2)Weather; It did not snow this year in Olympia. Ya, that's right, not a single significant snowfall this winter.  So, it does not get real cold but it does get cold enough. My 2011 did not have the CWP (cold weather package) of the 2012's or the heat exchanger of the 2013's. So it was freeze or get a heated coat, or etc.  But that only covered half the problem. Winter range degradation also involves cold batteries simply unable to take on as much charge as they can in Summer and cold air is denser so the car has to work harder to move and rain.

3) Need; Here, it rains a lot. water on the roads increases rolling resistance which also reduces range. So between the two, I figured I will be having issues making my basic commute next winter. Now, I also have changed jobs and that is a 55 mile commute.  In the worst of Winter I am barely making that trip and its usually at 55 mph (or less) and no heat.  But that is only part of the story.  With the addition of the Fife QC station, I am able to use my car more often for work where I am reimbursed mileage. This has turned out to be a bit of a godsend.  My average cost per mile is running right at 2.5 cents per mile and mileage reimbursement is tax free allowing me to bank nearly everything.  Even a conservative estimate puts my "cash in pocket" at over $300 a month. It would be higher but I do have a mileage limitation for a lease I have to consider.  Before I was on pace to only use about 38,000 of my 45,000 mile lease. But at the current rate I am going, I will run out of mileage allowance by Sept/Oct so will be incorporating the gas car for selective trips here and there.

Another note; Steve Marsh has put 76,000 miles on his LEAF in 2 years and I lent him my SOC meter so he could record his degradation and the first measurement came to 231 GID which works out to an 18% loss in what would be covered in 5-6 years normally.  That might be workable but for three things.

1) my tax liability wont allow me to recover the entire $7500

2) Lease terms right now are simply too wonderful to pass up

3) And finally, there is no 110 mile EV on the horizon.  Now, the RAV 4 EV does not count because it does not have chademo, so no QC, no sale!

**Note about my down payment on my lease.

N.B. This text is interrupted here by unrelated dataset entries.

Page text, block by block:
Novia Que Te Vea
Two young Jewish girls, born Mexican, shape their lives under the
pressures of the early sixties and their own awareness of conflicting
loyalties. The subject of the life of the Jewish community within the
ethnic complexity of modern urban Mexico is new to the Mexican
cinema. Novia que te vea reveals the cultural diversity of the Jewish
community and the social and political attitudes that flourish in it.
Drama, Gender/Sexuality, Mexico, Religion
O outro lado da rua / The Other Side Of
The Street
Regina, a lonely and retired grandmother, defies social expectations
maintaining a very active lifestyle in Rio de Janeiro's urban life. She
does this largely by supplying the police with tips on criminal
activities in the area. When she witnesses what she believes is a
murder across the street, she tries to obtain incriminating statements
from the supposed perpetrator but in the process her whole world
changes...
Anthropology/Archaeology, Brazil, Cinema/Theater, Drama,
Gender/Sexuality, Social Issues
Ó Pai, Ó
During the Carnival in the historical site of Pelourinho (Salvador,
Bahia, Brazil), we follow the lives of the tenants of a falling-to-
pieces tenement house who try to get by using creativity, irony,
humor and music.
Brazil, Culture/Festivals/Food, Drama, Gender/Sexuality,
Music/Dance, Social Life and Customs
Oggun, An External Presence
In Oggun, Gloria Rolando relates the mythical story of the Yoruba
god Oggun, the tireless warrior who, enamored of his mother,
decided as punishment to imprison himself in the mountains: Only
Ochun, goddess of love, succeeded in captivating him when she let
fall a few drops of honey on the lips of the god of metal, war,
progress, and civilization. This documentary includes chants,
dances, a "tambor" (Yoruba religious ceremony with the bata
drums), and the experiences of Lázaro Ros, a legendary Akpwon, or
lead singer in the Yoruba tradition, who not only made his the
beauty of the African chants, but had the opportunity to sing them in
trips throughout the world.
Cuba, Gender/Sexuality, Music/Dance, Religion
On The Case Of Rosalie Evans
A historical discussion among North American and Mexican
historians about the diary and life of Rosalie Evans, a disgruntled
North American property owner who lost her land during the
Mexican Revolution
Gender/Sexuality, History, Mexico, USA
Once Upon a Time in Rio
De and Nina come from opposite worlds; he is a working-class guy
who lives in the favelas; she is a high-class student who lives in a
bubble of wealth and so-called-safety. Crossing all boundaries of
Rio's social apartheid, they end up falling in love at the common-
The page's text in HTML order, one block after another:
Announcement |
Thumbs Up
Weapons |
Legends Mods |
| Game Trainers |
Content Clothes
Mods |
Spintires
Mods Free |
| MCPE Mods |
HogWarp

Putting down more than you are required to pay can be a risk especially with NMAC's somewhat shady business practices so make sure you verify with your insurance company what their payout process is if an accident happens and force them to research it before giving you an answer. the LEAF lease is apparently different (I don't have experience with any other leases so don't know for sure)  than a normal lease.

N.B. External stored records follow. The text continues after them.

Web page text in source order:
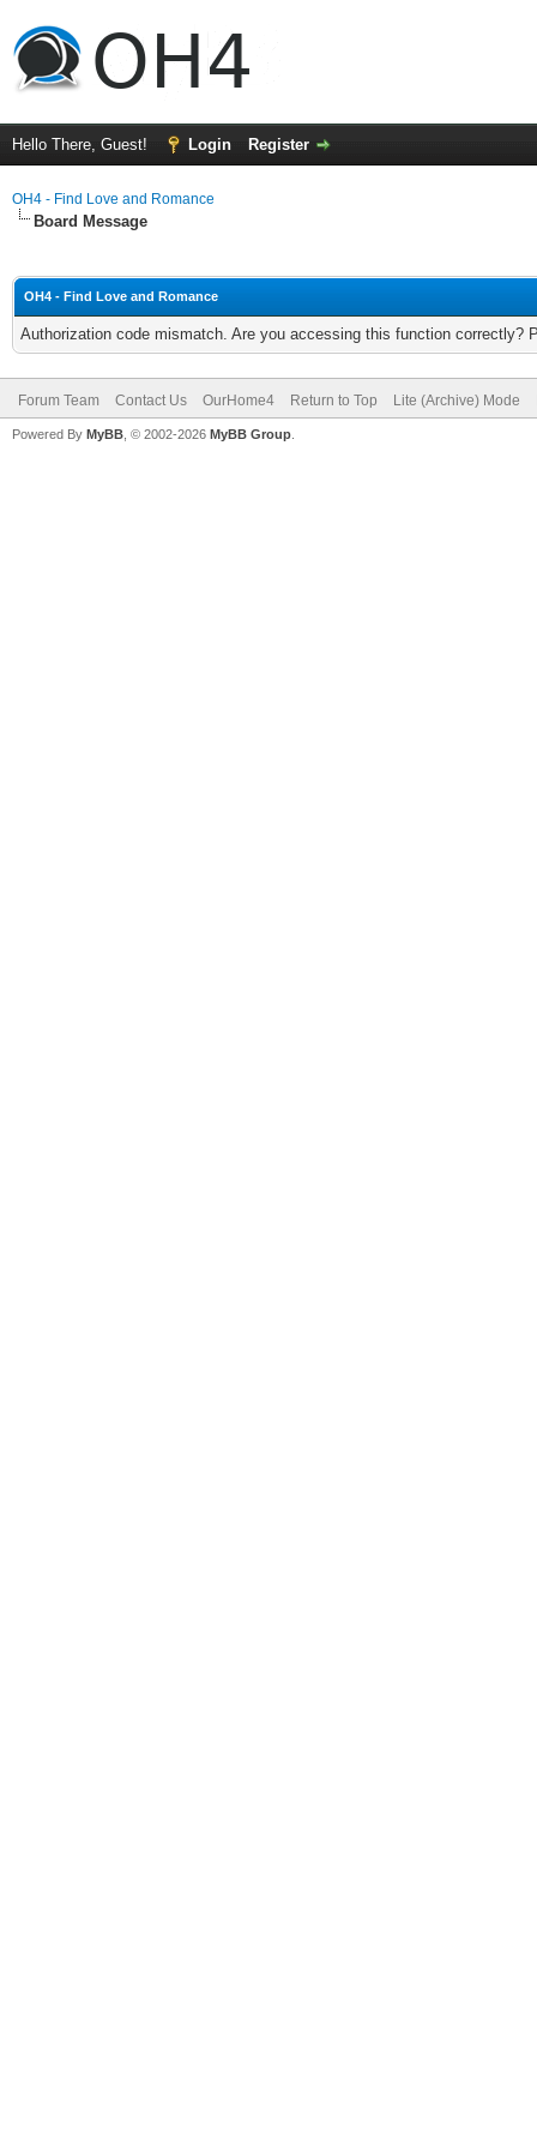
Hello There, Guest! Login Register
OH4 - Find Love and Romance
Board Message
OH4 - Find Love and Romance
Authorization code mismatch. Are you accessing this function correctly?
Forum Team Contact Us OurHome4 Return to Top Lite (Archive) Mode
Powered By MyBB , © 2002-2026 MyBB Group
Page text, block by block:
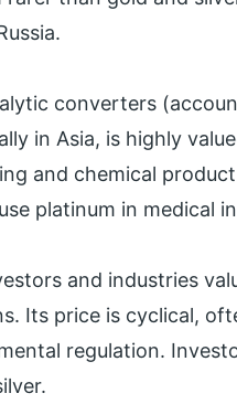
converters
in Asia, is highly
and chemical
platinum in medical
and industries
Its price is cyclical,
regulation.
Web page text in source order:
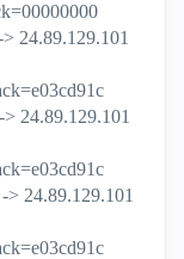
24.89.129.101
24.89.129.101
24.89.129.101
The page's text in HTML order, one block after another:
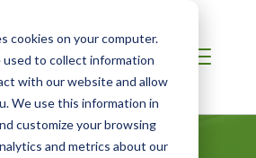
cookies on your computer.
used to collect information
with our website and allow
We use this information in
customize your browsing
and metrics about our
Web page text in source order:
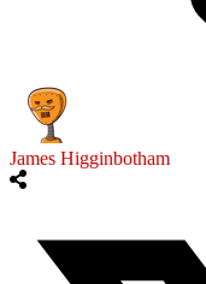
James Higginbotham
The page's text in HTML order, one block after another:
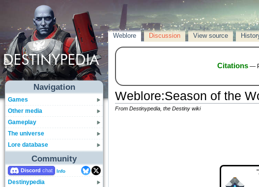
Navigation
Games
Other media
Gameplay
The universe
Lore database
Community
Discord Info
Destinypedia
Weblore Discussion View source
Citations —
Weblore:Season of the
From Destinypedia, the Destiny wiki
"
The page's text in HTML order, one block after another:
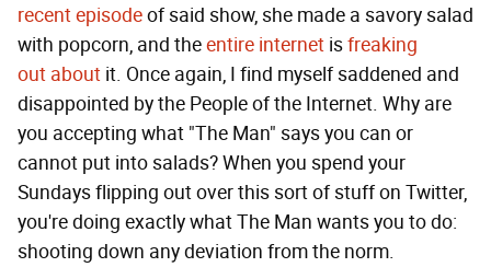
recent episodeof said show, she made a savory salad
with popcorn, and theentire internet isfreaking
out about it. Once again, I find myself saddened and
disappointed by the People of the Internet. Why are
you accepting what "The Man" says you can or
cannot put into salads? When you spend your
Sundays flipping out over this sort of stuff on Twitter,
you're doing exactly what The Man wants you to do:
shooting down any deviation from the norm.
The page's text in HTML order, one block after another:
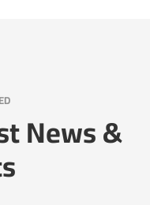
News &
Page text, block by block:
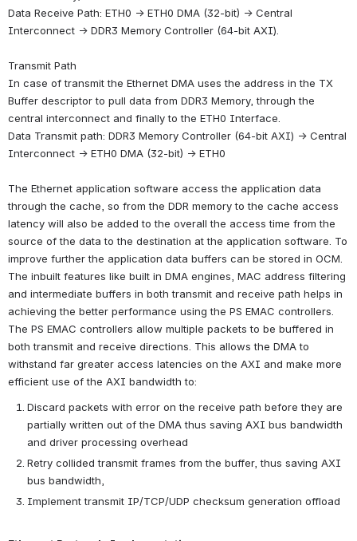
Data Receive Path: ETH0 -> ETH0 DMA (32-bit) -> Central
Interconnect -> DDR3 Memory Controller (64-bit AXI).
Transmit Path
In case of transmit the Ethernet DMA uses the address in the TX
Buffer descriptor to pull data from DDR3 Memory, through the
central interconnect and finally to the ETH0 Interface.
Data Transmit path: DDR3 Memory Controller (64-bit AXI) -> Central
Interconnect -> ETH0 DMA (32-bit) -> ETH0
The Ethernet application software access the application data
through the cache, so from the DDR memory to the cache access
latency will also be added to the overall the access time from the
source of the data to the destination at the application software. To
improve further the application data buffers can be stored in OCM.
The inbuilt features like built in DMA engines, MAC address filtering
and intermediate buffers in both transmit and receive path helps in
achieving the better performance using the PS EMAC controllers.
The PS EMAC controllers allow multiple packets to be buffered in
both transmit and receive directions. This allows the DMA to
withstand far greater access latencies on the AXI and make more
efficient use of the AXI bandwidth to:
Discard packets with error on the receive path before they are
partially written out of the DMA thus saving AXI bus bandwidth
and driver processing overhead
Retry collided transmit frames from the buffer, thus saving AXI
bus bandwidth,
Implement transmit IP/TCP/UDP checksum generation offload
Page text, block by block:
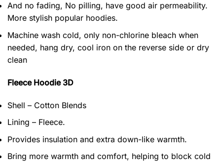
And no fading, No pilling, have good air permeability.
More stylish popular hoodies.
Machine wash cold, only non-chlorine bleach when
needed, hang dry, cool iron on the reverse side or dry
clean
Fleece Hoodie 3D
Shell – Cotton Blends
Lining – Fleece.
Provides insulation and extra down-like warmth.
Bring more warmth and comfort, helping to block cold
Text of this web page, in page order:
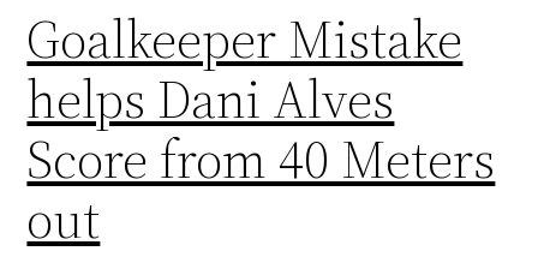
Goalkeeper Mistake
helps Dani Alves
Score from 40 Meters
out
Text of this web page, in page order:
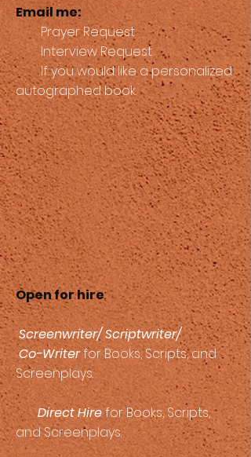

When I did my lease, I was unable to get a good rate on lease or purchase due to my income level (my credit rating was about 830 at the time I think and I even offered up to a 50% down payment but they still would not lower the terms...) so a rough calculation of $8900 down reduced my total cost of loan to the best rates offered at the time.  I had put the down payment before checking into the exact policy but was lucky enough that my insurance company did pay out replacement value whether it was a lease or purchase, so my down payment was not at risk. THIS IS NOT the case with all insurance policies. 

Also, if you do get into an accident and you do get some money from your insurance company, make sure you call NMAC to check on the details of the pay out.  You might get a financial surprise of the good kind!